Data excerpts

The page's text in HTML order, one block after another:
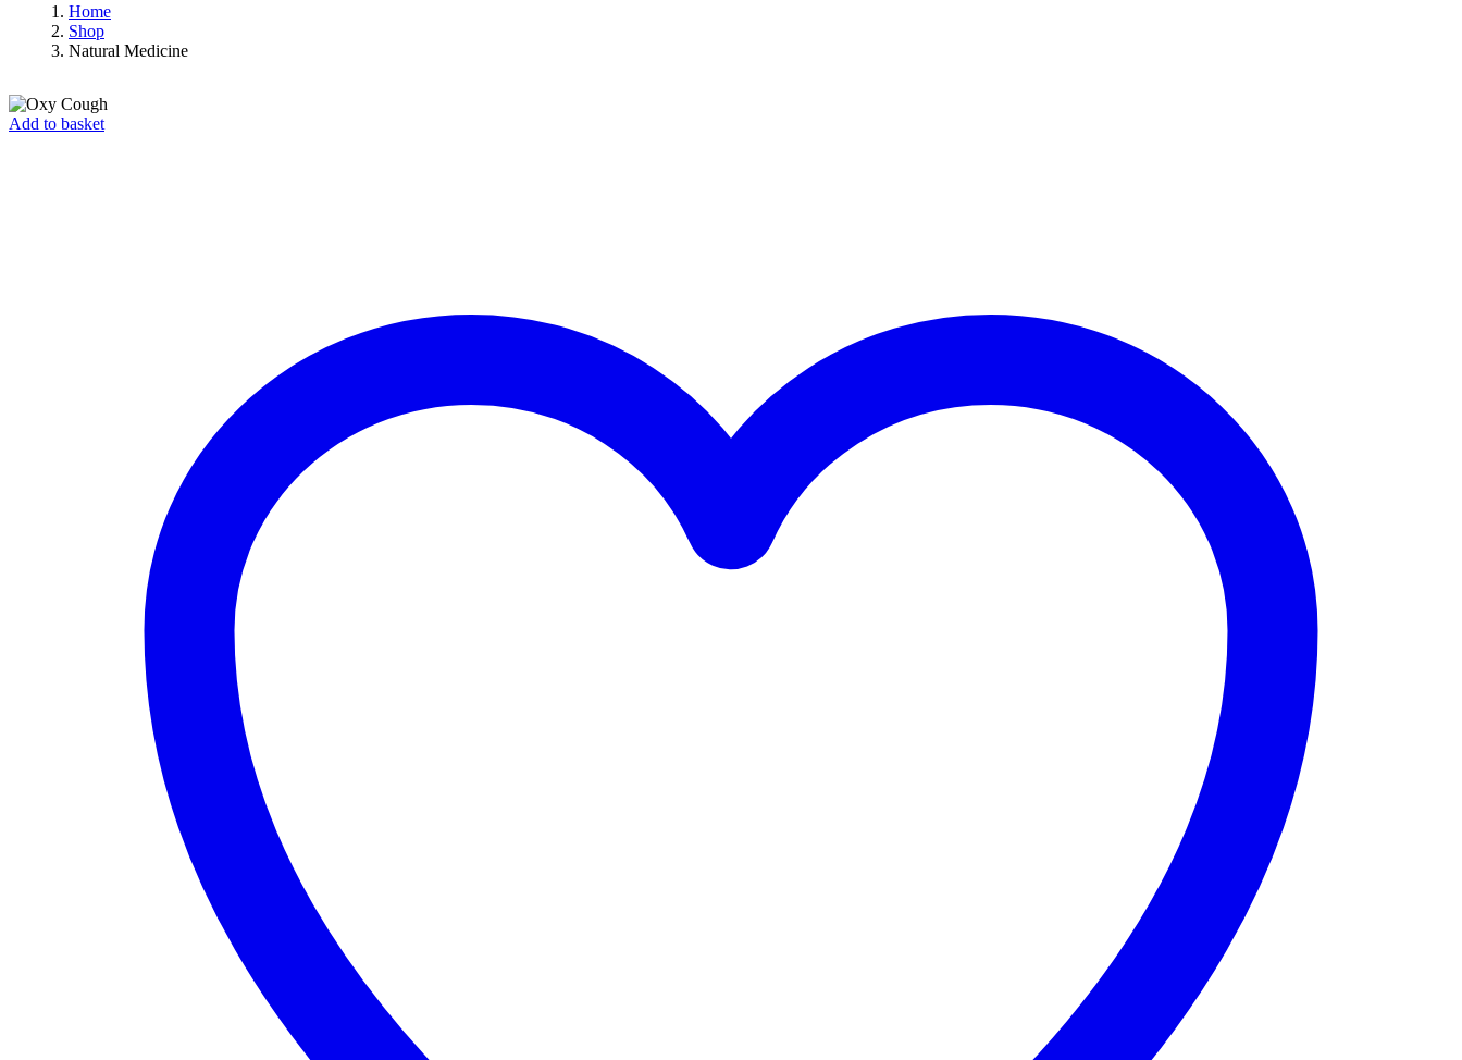
Home
Shop
Natural Medicine
Add to basket
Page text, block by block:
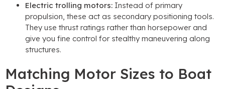
Electric trolling motors: Instead of primary
propulsion, these act as secondary positioning tools.
They use thrust ratings rather than horsepower and
give you fine control for stealthy maneuvering along
structures.
Matching Motor Sizes to Boat
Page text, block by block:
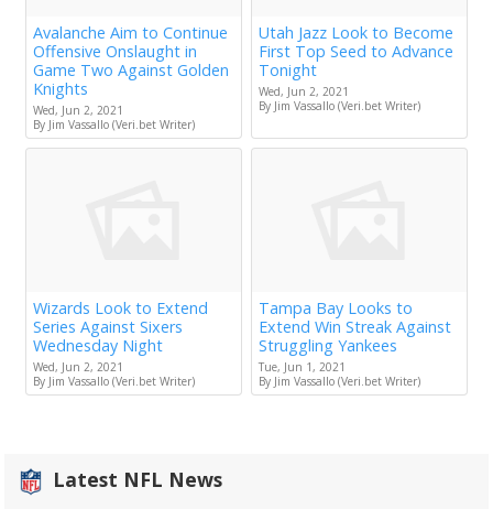
Avalanche Aim to Continue
Offensive Onslaught in
Game Two Against Golden
Knights
Wed, Jun 2, 2021
By Jim Vassallo (Veri.bet Writer)
Utah Jazz Look to Become
First Top Seed to Advance
Tonight
Wed, Jun 2, 2021
By Jim Vassallo (Veri.bet Writer)
Wizards Look to Extend
Series Against Sixers
Wednesday Night
Wed, Jun 2, 2021
By Jim Vassallo (Veri.bet Writer)
Tampa Bay Looks to
Extend Win Streak Against
Struggling Yankees
Tue, Jun 1, 2021
By Jim Vassallo (Veri.bet Writer)
Latest NFL News

Task directions: Before duplicating, set the pictures aside; then output exactly the lines from the one with "structures." through the end of the records, and only those.

Task solution:
structures.
Matching Motor Sizes to Boat
Page text, block by block:
Avalanche Aim to Continue
Offensive Onslaught in
Game Two Against Golden
Knights
Wed, Jun 2, 2021
By Jim Vassallo (Veri.bet Writer)
Utah Jazz Look to Become
First Top Seed to Advance
Tonight
Wed, Jun 2, 2021
By Jim Vassallo (Veri.bet Writer)
Wizards Look to Extend
Series Against Sixers
Wednesday Night
Wed, Jun 2, 2021
By Jim Vassallo (Veri.bet Writer)
Tampa Bay Looks to
Extend Win Streak Against
Struggling Yankees
Tue, Jun 1, 2021
By Jim Vassallo (Veri.bet Writer)
Latest NFL News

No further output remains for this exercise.